[Items listed in a dataset]
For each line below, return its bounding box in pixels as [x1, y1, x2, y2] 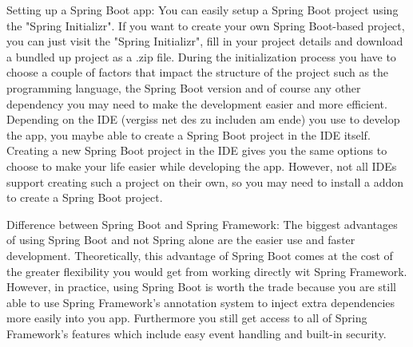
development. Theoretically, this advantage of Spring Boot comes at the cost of [6, 246, 393, 263]
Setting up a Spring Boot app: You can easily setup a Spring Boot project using [6, 2, 399, 18]
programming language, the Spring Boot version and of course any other [6, 79, 361, 96]
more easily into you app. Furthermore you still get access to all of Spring [6, 310, 367, 326]
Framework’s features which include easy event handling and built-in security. [6, 325, 387, 341]
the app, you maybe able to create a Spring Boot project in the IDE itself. [6, 126, 371, 143]
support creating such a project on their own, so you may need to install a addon [6, 173, 404, 190]
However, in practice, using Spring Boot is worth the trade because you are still [6, 278, 396, 295]
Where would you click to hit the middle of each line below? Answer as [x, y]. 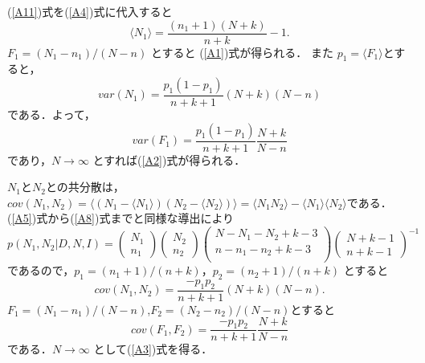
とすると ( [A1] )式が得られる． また [242, 52]
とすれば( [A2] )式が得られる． [169, 159]
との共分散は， [85, 187]
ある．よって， [57, 114]
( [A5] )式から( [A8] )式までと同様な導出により [121, 218]
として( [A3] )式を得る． [153, 349]
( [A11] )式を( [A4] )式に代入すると [90, 11]
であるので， [41, 270]
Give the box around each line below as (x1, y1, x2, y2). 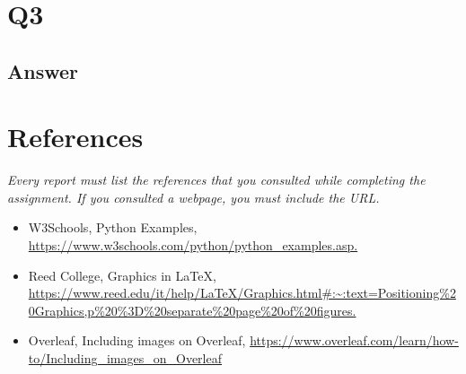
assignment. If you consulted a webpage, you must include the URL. (7, 187, 380, 206)
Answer (7, 57, 79, 84)
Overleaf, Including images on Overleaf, (28, 331, 246, 350)
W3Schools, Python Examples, (28, 218, 198, 237)
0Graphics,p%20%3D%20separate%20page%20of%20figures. (28, 300, 356, 319)
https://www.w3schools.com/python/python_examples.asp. (28, 236, 358, 255)
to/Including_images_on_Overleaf (28, 349, 222, 368)
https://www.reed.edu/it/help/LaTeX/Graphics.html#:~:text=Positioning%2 (28, 283, 456, 302)
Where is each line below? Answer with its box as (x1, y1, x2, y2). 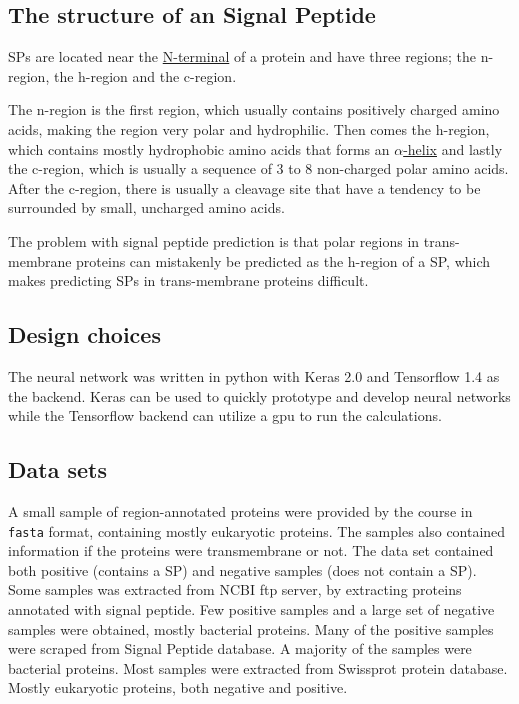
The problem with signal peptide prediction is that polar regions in (8, 230, 420, 251)
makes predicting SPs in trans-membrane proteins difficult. (8, 270, 369, 291)
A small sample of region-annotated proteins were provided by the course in (8, 500, 473, 521)
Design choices (8, 319, 161, 350)
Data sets (8, 454, 107, 485)
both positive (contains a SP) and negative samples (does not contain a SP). (8, 559, 477, 580)
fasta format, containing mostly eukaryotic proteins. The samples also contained (8, 520, 506, 541)
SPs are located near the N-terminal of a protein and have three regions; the (8, 46, 477, 67)
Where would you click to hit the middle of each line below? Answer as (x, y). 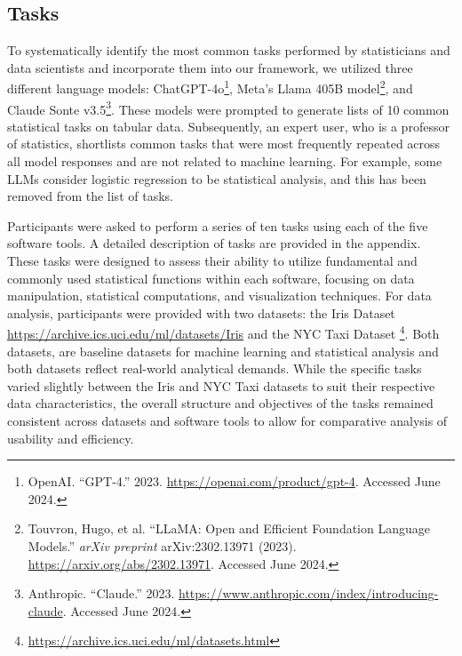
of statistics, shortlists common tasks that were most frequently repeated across (224, 144)
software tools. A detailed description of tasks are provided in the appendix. (214, 243)
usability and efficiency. (71, 438)
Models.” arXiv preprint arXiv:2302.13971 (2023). (162, 546)
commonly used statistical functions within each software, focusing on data (211, 278)
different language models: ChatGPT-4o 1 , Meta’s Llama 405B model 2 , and (210, 87)
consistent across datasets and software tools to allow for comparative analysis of (227, 421)
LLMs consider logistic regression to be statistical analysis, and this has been (217, 178)

- Action item
Return only the part above that opens with the line containing "Answer as (x, y)." and closes with the line containing "consistent across datasets", exactly and with both ends, skipping the pictures.

- Solved problem
Where would you click to hit the middle of each line below? Answer as (x, y). 
of statistics, shortlists common tasks that were most frequently repeated across (224, 144)
software tools. A detailed description of tasks are provided in the appendix. (214, 243)
usability and efficiency. (71, 438)
Models.” arXiv preprint arXiv:2302.13971 (2023). (162, 546)
commonly used statistical functions within each software, focusing on data (211, 278)
different language models: ChatGPT-4o 1 , Meta’s Llama 405B model 2 , and (210, 87)
consistent across datasets and software tools to allow for comparative analysis of (227, 421)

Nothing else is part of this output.